_Required action:_
In the records below, repeat exactly the lines between the line holding "pod. To get" and the line holding "About me [10, 38, 73, 55]", inclusive, and drop the pictures.
________
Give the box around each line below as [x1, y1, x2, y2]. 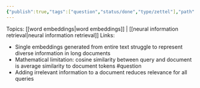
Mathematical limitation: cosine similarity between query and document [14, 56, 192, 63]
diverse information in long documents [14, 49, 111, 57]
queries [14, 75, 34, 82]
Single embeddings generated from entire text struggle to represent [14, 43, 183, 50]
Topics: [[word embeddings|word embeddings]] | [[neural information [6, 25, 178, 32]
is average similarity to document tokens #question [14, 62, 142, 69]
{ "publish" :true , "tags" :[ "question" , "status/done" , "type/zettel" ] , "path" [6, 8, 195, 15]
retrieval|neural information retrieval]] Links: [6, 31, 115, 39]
________
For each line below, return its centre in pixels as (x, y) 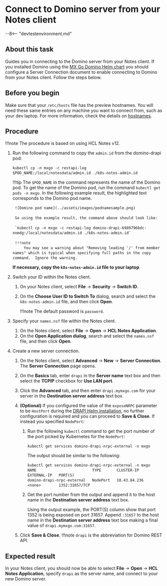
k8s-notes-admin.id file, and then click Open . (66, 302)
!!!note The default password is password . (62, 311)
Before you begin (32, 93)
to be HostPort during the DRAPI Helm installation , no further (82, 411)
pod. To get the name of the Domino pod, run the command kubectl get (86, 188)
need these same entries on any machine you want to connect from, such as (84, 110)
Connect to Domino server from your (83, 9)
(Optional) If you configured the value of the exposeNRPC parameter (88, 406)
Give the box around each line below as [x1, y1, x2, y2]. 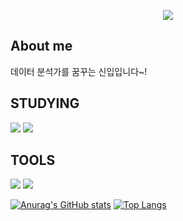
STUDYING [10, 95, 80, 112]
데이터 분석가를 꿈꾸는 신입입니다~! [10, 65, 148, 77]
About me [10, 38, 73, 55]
________
_Answer box:_
pod. To get the name of the Domino pod, run the command kubectl get (86, 188)
need these same entries on any machine you want to connect from, such as (84, 110)
Connect to Domino server from your (83, 9)
(Optional) If you configured the value of the exposeNRPC parameter (88, 406)
Give the box around each line below as [x1, y1, x2, y2]. 
STUDYING [10, 95, 80, 112]
데이터 분석가를 꿈꾸는 신입입니다~! [10, 65, 148, 77]
About me [10, 38, 73, 55]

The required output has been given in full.